Understanding the New Frontiers: AI-Driven Cloud Risks and Secret Sprawl

In 2025, enterprise risk underwent a seismic shift as AI adoption overtook traditional drivers to become the primary catalyst for cloud vulnerabilities. With approximately 88% of organizations integrating AI into at least one business function, conventional security measures are struggling to keep pace. A new report from SentinelOne, analyzing telemetry from over 11,000 anonymized environments, sheds light on how threat actors exploit these modern infrastructures. Below, we explore the key findings through a series of targeted questions.

1. What changes in AI adoption have reshaped cloud risk by 2025?

By 2025, the enterprise risk landscape experienced a fundamental transformation: the integration of AI and large language models (LLMs) became the dominant force driving cloud security challenges. No longer a niche concern, AI now powers customer support, internal tools, financial systems, and product features across the board. This rapid embedding has outpaced traditional security guardrails, creating a highly complex and interconnected attack surface. The sheer scale of deployment means that every new AI integration introduces potential weak points, often without corresponding updates to security protocols. As a result, organizations now face an environment where the risk from AI systems is growing faster than the ability to manage it, demanding a rethinking of security strategies.

2. How has the proliferation of AI-specific secrets changed the security landscape?

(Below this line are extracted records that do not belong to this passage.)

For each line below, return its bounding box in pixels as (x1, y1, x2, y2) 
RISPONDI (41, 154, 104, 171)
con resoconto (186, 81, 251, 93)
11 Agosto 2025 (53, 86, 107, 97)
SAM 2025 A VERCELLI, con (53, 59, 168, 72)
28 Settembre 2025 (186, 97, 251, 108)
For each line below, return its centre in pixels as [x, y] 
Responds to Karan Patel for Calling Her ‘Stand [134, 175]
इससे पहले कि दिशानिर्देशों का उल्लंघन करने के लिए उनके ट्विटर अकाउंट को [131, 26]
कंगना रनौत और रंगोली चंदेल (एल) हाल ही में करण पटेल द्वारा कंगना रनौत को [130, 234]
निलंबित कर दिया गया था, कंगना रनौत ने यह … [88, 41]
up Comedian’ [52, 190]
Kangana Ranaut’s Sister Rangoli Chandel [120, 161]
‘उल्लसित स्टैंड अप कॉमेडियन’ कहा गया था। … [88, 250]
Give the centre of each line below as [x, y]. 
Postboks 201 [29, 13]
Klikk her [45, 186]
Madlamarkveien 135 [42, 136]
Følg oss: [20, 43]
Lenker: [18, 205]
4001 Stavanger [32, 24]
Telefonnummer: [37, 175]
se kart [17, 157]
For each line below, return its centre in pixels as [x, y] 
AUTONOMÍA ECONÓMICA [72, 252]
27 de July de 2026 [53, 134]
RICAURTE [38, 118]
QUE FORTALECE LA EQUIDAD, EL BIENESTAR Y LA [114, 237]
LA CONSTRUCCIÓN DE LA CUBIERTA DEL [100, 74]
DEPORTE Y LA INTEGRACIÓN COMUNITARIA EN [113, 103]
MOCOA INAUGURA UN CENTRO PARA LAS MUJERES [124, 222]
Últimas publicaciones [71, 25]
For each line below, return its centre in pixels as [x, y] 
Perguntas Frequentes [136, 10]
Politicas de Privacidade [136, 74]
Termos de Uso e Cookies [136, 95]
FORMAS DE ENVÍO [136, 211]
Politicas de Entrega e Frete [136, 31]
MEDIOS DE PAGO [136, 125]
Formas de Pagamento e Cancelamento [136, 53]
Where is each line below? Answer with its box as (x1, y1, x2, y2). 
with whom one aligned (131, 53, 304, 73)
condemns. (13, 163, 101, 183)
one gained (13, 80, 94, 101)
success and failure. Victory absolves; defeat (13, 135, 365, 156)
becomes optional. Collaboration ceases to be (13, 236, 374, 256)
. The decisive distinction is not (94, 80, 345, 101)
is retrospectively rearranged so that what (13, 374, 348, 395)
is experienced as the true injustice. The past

The report reveals a dramatic surge in AI-related credentials—such as OpenAI API keys and Azure OpenAI API keys—which increased by roughly 140% within a single year. This explosion mirrors the rapid deployment of AI across various business units. These secrets are often duplicated and stored in multiple locations, including code repositories, SaaS configurations, and development scripts. Unlike traditional cloud credentials, which typically govern access to compute resources, AI keys grant entry to models that process sensitive data from multiple enterprise systems. This sprawl makes standard secrets management protocols inadequate, as the sheer volume and distribution of these keys exceed the capacity of manual oversight. Centralized governance has become essential to track, rotate, and control how AI keys are issued and used.

3. What is shadow AI, and why does it pose a unique threat?

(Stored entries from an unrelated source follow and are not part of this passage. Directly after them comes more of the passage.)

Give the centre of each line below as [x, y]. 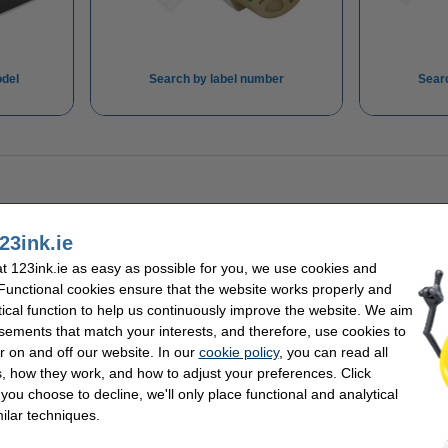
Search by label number [216, 78]
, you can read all [333, 351]
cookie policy [238, 351]
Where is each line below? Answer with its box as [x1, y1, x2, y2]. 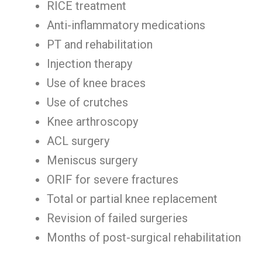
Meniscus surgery [47, 153, 137, 167]
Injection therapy [47, 57, 132, 71]
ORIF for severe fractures [47, 173, 178, 187]
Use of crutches [47, 95, 128, 109]
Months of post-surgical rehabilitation [47, 230, 241, 244]
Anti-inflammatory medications [47, 18, 205, 32]
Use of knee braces [47, 76, 146, 90]
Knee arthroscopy [47, 115, 138, 129]
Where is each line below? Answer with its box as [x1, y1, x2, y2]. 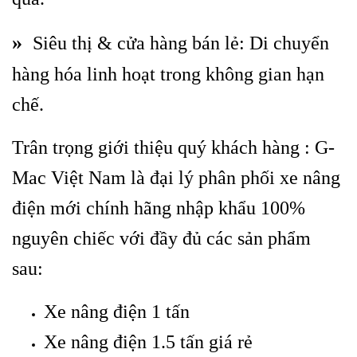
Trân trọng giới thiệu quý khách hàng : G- [12, 136, 335, 158]
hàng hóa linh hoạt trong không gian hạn [12, 63, 324, 84]
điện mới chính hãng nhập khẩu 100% [12, 197, 305, 218]
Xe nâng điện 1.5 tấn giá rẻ [44, 331, 253, 352]
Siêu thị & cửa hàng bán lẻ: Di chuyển [28, 32, 329, 53]
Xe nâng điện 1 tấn [44, 300, 190, 322]
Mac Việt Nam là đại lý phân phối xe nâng [12, 167, 340, 188]
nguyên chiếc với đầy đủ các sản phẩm [12, 227, 311, 249]
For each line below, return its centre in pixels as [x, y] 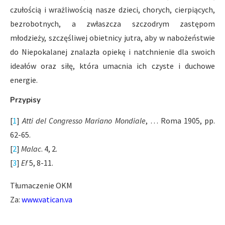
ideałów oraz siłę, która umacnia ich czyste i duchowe [113, 66]
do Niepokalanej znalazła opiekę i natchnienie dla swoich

Shadow AI refers to the unsanctioned use of AI tools within an organization without formal IT approval or security oversight. This commonly occurs when developers or teams use personal or unmanaged LLM keys to process corporate data outside official channels. Since these integrations span numerous internal applications, the same keys are often duplicated across code repositories, SaaS tools, and scripts. Because they operate outside sanctioned governance, shadow AI credentials frequently lack proper access controls and rotation schedules. This makes them extremely difficult to track via standard secrets management, allowing them to persist unnoticed for extended periods. The result is a hidden attack surface where sensitive corporate data can be exposed to unauthorized users, and where threat actors can exploit these credentials to pivot across systems.

4. How do unmanaged AI credentials create risk vectors distinct from traditional cloud secrets?

Unlike conventional cloud credentials that primarily allow resource manipulation (e.g., accessing storage or compute), compromised AI keys open unique attack pathways. AI services often sit at the intersection of multiple enterprise systems—such as CRM platforms, ticketing tools, and analytics databases. A single leaked LLM API key can give an attacker broad visibility into diverse datasets, including customer interactions, internal communications, and proprietary business logic. Traditional credentials rarely provide such cross-system access. Moreover, AI keys enable two specific high-impact attack types: data exposure (via unauthorized model queries) and active manipulation through prompt injection. This dual capability makes them far more dangerous than typical cloud secrets, as attackers can both steal and alter data in real-time.

5. What are the primary risk vectors linked to exposed AI keys?

The report categorizes the risks from exposed AI keys into two main areas. First, data exposure and leakage: unauthorized access can reveal sensitive or proprietary datasets processed by the models, embedded business logic, and internal user prompts and outputs. Attackers can harvest these at scale, gaining insights into confidential corporate conversations. Second, prompt injection and data poisoning: with unmanaged AI keys, threat actors can actively manipulate how the model responds, injecting malicious inputs to alter outputs or corrupt training data. This can lead to misinformation, system misbehavior, or even privilege escalation. Both vectors exploit the unique role of AI services as intermediaries between users and data, making them powerful tools for espionage and sabotage when left unprotected.

6. What organizational patterns contribute to the difficulty of managing AI secrets?

The widespread deployment of AI has created a pattern called shadow AI, where teams bypass formal IT and security processes. This leads to credential sprawl—the same API keys are reused across applications, stored in insecure locations like scripts and config files, and rarely rotated. Since AI services are integrated into numerous internal systems (support, finance, product), the keys become interconnected, meaning one compromised key can unlock access to multiple data stores. Standard secrets management solutions often fail to discover these keys because they are created outside approved channels. The report emphasizes that organizations need centralized governance to issue keys, enforce access controls, and mandate rotation schedules. Without such measures, the visibility and control over AI credentials remain fragmented, leaving enterprises vulnerable to exploitation.